Staffelmiete: Was passiert am Ende der Staffel?

Bei einer Staffelmiete (§ 557a BGB) erhöht sich die Miete in verschiedenen Abständen (frühestens nach einem Jahr) jeweils um einen bestimmten Betrag. Das erleichtert dem Vermieter die stetige Mieterhöhung deutlich, weil man die Begründungspflichten der Erhöhung zur Vergleichsmiete nicht erfüllen muss. Man kann zudem die Erklärung der Erhöhung nicht „vergessen“, da sie von selbst eintritt.

Da aber jede Staffel im Mietvertrag eigens mit einem genauen Betrag beschrieben sein muss, ist eine „unendliche Staffelvereinbarung“ kaum möglich. Regelmäßig werden nur drei bis fünf Staffeln vereinbart.

Beispiel:
Der Vertrag wird im Dezember 2016 geschlossen. Die Miete beträgt zunächst 500 Euro pro Monat.

  • Ab 1.1.2018 beträgt die Miete 525 Euro.
  • Ab 1.1.2019 beträgt die Miete 550 Euro.
  • Ab 1.1.2020 beträgt die Miete 575 Euro.
  • Ab 1.1.2021 beträgt die Miete 600 Euro.
  • Ab 1.1.2022 beträgt die Miete 630 Euro.
  • Ab 1.1.2023 beträgt die Miete 660 Euro.

Offensichtlich wollte der Vermieter also eine Mietsteigerung von ca. 5 % pro Jahr vereinbaren. Die nächste an sich logische Mieterhöhung um weitere 30 Euro (oder, wenn er ganz exakt 5 % halten will, um 33 Euro) zum 1.1.2024 ist aber nicht vereinbart.
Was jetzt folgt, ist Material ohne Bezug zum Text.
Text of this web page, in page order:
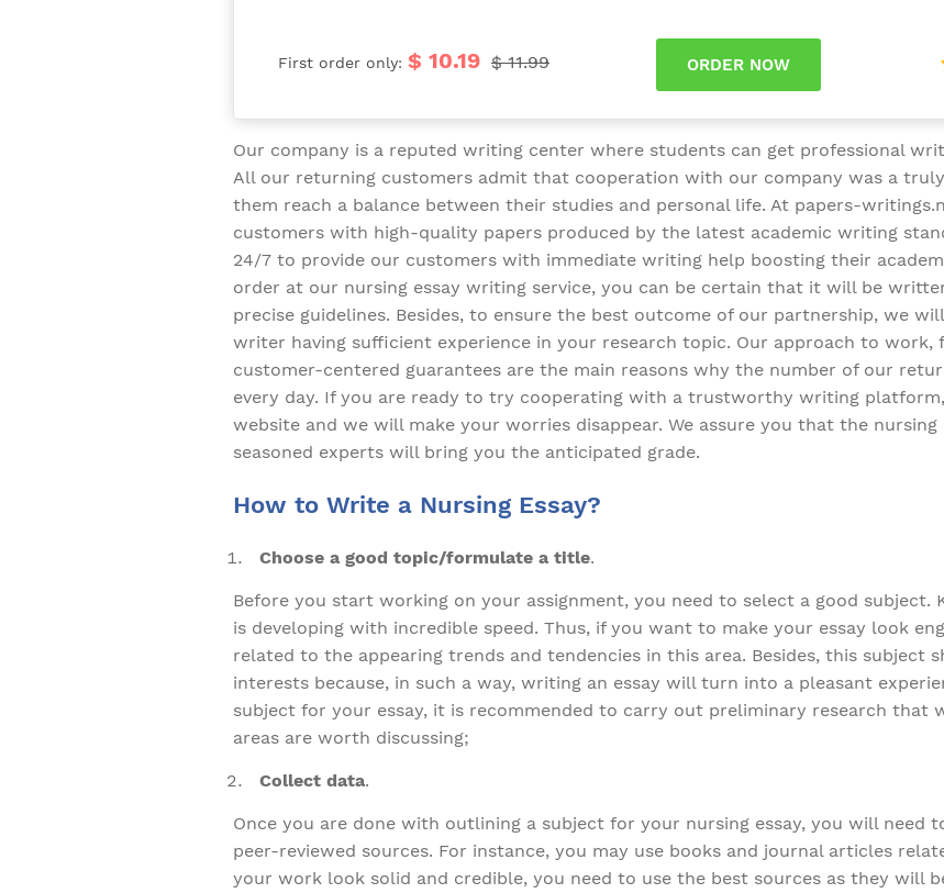
First order only: $ 10.19 $ 11.99
Our company is a reputed writing center where students can get professional
All our returning customers admit that cooperation with our company was a
them reach a balance between their studies and personal life. At papers-
customers with high-quality papers produced by the latest academic writing
24/7 to provide our customers with immediate writing help boosting their
order at our nursing essay writing service, you can be certain that it will be
precise guidelines. Besides, to ensure the best outcome of our partnership, we
writer having sufficient experience in your research topic. Our approach to work,
customer-centered guarantees are the main reasons why the number of our
every day. If you are ready to try cooperating with a trustworthy writing
website and we will make your worries disappear. We assure you that the
seasoned experts will bring you the anticipated grade.
How to Write a Nursing Essay?
Choose a good topic/formulate a title.
Before you start working on your assignment, you need to select a good subject.
is developing with incredible speed. Thus, if you want to make your essay look
related to the appearing trends and tendencies in this area. Besides, this subject
interests because, in such a way, writing an essay will turn into a pleasant
subject for your essay, it is recommended to carry out preliminary research that
areas are worth discussing;
Collect data.
Once you are done with outlining a subject for your nursing essay, you will need
peer-reviewed sources. For instance, you may use books and journal articles
your work look solid and credible, you need to use the best sources as they will
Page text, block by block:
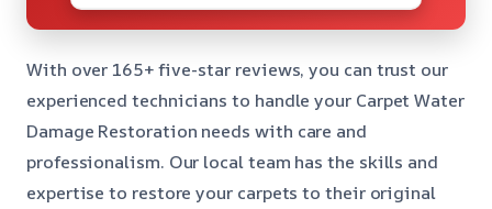
With over 165+ five-star reviews, you can trust our
experienced technicians to handle your Carpet Water
Damage Restoration needs with care and
professionalism. Our local team has the skills and
expertise to restore your carpets to their original

Sobald die Staffel nicht mehr greift, ist nur noch eine Erhöhung auf die ortsübliche Vergleichsmiete möglich. Denn § 557a Abs. 2 Satz 2 schließt diese Möglichkeit nur während des Staffellaufs aus. Damit ist 15 Monate (§ 558 Abs. 1 Satz 1) nach Eintritt der letzten Staffelerhöhung wieder die normale Mieterhöhung zulässig.

Das ist insofern beruhigend, dass man danach nicht für immer und ewig auf dem letzten Betrag festhängt. Aber eigentlich wollte man ja dieser umständlichen Erhöhungsart ja gerade ausweichen.

Kann man nun eine „unendliche Staffel“ vereinbaren?

Prinzipiell wäre es das einfachste, wenn man eine jährliche Erhöhung von – in diesem Beispiel – 5 % als solche festschreiben würde. Das ist aber leider nicht zulässig, da die Erhöhung nicht prozentual, sondern nur in absoluten Geldbeträgen (§ 557a Abs. 1) erfolgen kann.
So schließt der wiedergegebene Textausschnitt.